(Source data)
★ ★ ★

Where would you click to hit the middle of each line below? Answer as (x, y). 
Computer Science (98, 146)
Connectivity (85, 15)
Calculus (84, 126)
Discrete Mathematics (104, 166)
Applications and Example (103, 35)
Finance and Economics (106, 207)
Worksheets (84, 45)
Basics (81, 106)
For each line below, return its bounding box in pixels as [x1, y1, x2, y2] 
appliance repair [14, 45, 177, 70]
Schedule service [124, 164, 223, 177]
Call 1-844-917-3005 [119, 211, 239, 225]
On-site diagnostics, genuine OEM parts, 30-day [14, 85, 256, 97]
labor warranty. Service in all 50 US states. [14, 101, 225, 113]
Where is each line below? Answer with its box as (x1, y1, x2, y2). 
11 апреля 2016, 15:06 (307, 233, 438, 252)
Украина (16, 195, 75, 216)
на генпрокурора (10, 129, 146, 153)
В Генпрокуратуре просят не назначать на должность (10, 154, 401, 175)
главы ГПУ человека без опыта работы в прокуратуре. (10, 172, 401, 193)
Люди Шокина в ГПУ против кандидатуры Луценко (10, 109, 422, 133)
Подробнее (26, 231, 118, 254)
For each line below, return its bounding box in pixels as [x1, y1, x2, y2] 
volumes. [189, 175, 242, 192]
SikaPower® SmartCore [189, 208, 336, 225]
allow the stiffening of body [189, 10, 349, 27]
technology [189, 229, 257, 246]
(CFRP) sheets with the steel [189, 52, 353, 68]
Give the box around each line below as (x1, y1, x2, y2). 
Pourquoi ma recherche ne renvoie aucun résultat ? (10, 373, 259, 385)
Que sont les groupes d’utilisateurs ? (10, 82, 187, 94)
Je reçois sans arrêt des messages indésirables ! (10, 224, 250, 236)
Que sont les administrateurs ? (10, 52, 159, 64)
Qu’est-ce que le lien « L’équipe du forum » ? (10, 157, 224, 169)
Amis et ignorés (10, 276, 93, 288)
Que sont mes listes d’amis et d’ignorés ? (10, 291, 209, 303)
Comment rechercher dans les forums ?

★ ★ ★

■ **About this task**
Output only an exact transcription of the lines above from the one with "Where is each" up to and including the one with "Люди Шокина в".

■ **Exercise solution**
Where is each line below? Answer with its box as (x1, y1, x2, y2). 
11 апреля 2016, 15:06 (307, 233, 438, 252)
Украина (16, 195, 75, 216)
на генпрокурора (10, 129, 146, 153)
В Генпрокуратуре просят не назначать на должность (10, 154, 401, 175)
главы ГПУ человека без опыта работы в прокуратуре. (10, 172, 401, 193)
Люди Шокина в ГПУ против кандидатуры Луценко (10, 109, 422, 133)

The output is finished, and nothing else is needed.